On Wed 13-12-17 19:10:16, Ross Zwisler wrote:
> This is the third revision of my patches adding a sysfs representation
> of the ACPI Heterogeneous Memory Attribute Table (HMAT).  These patches
> are based on v4.15-rc3 and a working tree can be found here:
> 
> https://git.kernel.org/pub/scm/linux/kernel/git/zwisler/linux.git/log/?h=hmat_v3
> 
> My goal is to get these patches merged for v4.16.

Has actually reviewed the overal design already for this to be 4.16
thing? I do not see any acks/reviewed-bys in any of the patches...

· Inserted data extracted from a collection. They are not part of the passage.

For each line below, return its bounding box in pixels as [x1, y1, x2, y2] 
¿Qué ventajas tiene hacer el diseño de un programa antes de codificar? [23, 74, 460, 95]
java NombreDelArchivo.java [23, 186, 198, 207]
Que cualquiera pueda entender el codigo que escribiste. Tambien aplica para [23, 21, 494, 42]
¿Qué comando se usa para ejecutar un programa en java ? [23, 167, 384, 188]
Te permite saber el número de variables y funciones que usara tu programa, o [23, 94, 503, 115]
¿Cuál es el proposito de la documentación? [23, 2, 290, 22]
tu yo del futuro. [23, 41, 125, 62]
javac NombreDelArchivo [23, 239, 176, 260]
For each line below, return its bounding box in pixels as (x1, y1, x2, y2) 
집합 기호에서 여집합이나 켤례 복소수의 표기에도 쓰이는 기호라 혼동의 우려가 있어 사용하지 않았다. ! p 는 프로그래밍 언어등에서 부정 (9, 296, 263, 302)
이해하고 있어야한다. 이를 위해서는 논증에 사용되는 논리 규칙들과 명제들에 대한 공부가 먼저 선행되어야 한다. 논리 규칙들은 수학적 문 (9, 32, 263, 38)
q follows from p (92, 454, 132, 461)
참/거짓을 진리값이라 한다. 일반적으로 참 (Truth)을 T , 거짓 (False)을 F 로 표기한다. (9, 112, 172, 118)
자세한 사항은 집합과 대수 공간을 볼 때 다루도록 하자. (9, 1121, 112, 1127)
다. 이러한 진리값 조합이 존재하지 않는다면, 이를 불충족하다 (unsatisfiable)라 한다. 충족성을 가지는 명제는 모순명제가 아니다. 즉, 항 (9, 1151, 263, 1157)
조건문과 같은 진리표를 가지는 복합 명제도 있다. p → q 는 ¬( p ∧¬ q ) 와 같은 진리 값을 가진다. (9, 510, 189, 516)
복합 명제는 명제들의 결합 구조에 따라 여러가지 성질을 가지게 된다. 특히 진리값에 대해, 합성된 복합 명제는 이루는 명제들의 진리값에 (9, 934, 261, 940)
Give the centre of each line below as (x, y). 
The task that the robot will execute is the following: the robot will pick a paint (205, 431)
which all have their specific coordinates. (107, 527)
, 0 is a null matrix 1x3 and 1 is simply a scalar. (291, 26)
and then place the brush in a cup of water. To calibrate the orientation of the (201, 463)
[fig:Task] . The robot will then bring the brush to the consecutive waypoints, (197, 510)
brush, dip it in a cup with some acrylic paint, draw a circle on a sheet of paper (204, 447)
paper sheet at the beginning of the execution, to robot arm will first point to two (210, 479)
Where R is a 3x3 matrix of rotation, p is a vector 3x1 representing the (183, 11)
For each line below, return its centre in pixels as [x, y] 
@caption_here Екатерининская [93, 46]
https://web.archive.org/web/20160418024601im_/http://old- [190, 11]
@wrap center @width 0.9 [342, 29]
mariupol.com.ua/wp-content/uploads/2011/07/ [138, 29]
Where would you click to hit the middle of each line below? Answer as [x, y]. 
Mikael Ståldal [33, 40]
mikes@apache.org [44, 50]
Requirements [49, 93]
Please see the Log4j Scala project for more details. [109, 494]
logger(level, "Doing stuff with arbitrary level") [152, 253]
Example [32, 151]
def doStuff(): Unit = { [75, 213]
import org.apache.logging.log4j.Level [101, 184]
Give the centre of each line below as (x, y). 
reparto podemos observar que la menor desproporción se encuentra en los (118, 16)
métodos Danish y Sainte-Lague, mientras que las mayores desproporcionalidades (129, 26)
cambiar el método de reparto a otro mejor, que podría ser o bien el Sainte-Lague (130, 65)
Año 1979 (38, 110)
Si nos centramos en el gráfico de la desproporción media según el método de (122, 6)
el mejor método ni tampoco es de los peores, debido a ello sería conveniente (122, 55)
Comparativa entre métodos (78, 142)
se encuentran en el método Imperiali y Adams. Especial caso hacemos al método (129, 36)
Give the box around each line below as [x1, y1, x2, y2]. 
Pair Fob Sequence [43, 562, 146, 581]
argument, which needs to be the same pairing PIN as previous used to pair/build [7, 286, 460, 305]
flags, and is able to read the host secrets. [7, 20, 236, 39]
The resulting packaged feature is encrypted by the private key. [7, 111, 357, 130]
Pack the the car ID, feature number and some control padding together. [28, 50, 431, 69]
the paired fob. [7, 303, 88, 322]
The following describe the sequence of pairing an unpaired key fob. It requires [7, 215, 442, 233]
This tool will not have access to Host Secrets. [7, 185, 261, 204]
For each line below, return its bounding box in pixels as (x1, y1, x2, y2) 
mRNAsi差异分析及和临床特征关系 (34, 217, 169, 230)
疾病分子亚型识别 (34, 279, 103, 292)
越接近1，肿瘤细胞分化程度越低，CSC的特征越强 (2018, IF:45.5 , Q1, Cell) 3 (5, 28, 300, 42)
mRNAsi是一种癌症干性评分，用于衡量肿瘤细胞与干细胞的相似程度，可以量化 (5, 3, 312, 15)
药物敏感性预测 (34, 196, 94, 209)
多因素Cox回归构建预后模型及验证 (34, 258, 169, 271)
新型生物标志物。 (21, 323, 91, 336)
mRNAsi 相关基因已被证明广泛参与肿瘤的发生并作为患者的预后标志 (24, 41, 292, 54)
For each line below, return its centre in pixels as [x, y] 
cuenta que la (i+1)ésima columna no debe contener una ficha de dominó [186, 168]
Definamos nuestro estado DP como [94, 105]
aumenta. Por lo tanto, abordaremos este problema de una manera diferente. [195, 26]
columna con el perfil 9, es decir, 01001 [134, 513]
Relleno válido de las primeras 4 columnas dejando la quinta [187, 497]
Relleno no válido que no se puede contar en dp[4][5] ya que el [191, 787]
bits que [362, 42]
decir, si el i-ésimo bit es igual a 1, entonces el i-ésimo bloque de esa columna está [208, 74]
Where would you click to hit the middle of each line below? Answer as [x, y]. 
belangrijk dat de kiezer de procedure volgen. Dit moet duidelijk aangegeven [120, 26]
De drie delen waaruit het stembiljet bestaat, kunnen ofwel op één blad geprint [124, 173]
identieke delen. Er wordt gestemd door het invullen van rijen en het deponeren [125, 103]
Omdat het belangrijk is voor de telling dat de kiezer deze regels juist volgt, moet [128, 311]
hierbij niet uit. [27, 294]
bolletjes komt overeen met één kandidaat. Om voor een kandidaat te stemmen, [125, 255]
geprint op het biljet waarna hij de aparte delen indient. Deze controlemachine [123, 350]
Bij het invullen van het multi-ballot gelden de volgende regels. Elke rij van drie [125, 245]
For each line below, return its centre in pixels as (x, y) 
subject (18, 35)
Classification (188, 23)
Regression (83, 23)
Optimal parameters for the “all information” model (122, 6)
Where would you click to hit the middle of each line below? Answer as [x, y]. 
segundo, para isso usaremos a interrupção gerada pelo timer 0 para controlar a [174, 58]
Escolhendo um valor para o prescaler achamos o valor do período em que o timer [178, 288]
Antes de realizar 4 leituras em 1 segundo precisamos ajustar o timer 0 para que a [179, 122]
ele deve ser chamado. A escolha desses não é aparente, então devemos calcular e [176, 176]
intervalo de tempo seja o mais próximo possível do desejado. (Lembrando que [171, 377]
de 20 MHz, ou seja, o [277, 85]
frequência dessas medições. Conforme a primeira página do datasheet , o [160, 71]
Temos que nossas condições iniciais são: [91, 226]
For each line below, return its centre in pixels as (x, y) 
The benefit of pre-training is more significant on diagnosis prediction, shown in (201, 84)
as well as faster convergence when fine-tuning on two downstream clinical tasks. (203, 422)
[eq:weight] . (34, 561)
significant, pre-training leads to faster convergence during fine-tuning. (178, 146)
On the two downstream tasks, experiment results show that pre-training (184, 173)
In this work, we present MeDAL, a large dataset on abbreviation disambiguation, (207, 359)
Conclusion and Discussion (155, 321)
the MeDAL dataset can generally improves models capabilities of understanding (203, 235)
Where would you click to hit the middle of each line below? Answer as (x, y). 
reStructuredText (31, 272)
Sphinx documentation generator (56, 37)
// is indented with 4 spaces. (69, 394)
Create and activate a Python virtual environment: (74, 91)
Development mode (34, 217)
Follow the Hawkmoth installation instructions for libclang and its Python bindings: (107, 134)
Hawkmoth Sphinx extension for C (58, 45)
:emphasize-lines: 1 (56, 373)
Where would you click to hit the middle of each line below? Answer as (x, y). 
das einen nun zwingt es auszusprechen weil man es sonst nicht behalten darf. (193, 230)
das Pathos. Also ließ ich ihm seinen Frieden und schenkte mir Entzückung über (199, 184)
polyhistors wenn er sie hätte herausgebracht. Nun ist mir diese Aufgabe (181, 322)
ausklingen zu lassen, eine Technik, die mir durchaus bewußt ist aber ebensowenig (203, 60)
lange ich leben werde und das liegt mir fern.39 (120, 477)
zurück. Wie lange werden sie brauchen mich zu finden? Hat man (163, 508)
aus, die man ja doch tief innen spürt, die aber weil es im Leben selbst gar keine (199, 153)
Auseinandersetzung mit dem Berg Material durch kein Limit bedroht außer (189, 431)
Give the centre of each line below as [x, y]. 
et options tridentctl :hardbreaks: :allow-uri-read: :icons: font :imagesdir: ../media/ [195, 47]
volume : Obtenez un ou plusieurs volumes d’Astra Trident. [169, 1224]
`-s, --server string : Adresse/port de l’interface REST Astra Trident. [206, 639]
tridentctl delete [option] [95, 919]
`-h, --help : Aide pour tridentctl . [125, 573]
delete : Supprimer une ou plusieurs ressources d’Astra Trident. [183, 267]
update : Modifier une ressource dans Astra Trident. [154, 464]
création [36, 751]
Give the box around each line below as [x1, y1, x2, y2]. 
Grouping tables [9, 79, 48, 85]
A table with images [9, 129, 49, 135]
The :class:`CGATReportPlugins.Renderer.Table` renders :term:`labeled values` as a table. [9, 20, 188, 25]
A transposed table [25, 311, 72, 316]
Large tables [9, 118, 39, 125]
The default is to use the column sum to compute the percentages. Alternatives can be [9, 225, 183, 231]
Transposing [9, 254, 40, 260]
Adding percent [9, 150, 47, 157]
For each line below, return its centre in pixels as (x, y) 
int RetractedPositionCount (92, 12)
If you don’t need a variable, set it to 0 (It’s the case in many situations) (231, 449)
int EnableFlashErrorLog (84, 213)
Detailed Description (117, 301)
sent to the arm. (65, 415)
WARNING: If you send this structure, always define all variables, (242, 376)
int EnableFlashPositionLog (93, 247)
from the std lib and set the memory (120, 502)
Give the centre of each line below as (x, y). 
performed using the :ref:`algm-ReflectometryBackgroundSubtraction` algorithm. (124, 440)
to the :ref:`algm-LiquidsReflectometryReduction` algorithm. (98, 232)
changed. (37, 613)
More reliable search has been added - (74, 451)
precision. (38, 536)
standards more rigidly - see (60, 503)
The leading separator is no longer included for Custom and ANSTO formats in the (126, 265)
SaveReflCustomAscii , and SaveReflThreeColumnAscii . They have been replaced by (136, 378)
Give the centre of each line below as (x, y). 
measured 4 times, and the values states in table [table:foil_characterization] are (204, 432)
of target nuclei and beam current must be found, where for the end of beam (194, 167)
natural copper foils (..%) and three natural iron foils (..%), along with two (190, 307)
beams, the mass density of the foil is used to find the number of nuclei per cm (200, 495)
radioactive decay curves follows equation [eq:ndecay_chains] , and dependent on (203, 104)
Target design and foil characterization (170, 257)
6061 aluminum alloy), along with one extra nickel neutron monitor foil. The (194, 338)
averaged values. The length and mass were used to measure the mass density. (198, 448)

> Changes from previous version (https://lkml.org/lkml/2017/7/6/749):

... comments on this last posting are touching the surface rather than
really discuss the overal design.

>  - Changed "HMEM" to "HMAT" and "hmem" to "hmat" throughout to make sure
>    that this effort doesn't get confused with Jerome's HMM work and to
>    make it clear that this enabling is tightly tied to the ACPI HMAT
>    table.  (John Hubbard)
> 
>  - Moved the link in the initiator (i.e. mem_init0/mem_tgt2) from
>    pointing to the "mem_tgt2/local_init" attribute group to instead
>    point at the mem_tgt2 target itself.  (Brice Goglin)
> 
>  - Simplified the contents of both the initiators and the targets so
>    that we just symlink to the NUMA node and don't duplicate
>    information.  For initiators this means that we no longer enumerate
>    CPUs, and for targets this means that we don't provide physical
>    address start and length information.  All of this is already
>    available in the NUMA node directory itself (i.e.
>    /sys/devices/system/node/node0), and it already accounts for the fact
>    that both multiple CPUs and multiple memory regions can be owned by a
>    given NUMA node.  Also removed some extra attributes (is_enabled,
>    is_isolated) which I don't think are useful at this point in time.
> 
> I have tested this against many different configs that I implemented
> using qemu.

What is the testing procedure? How can I setup qemu to simlate such HW?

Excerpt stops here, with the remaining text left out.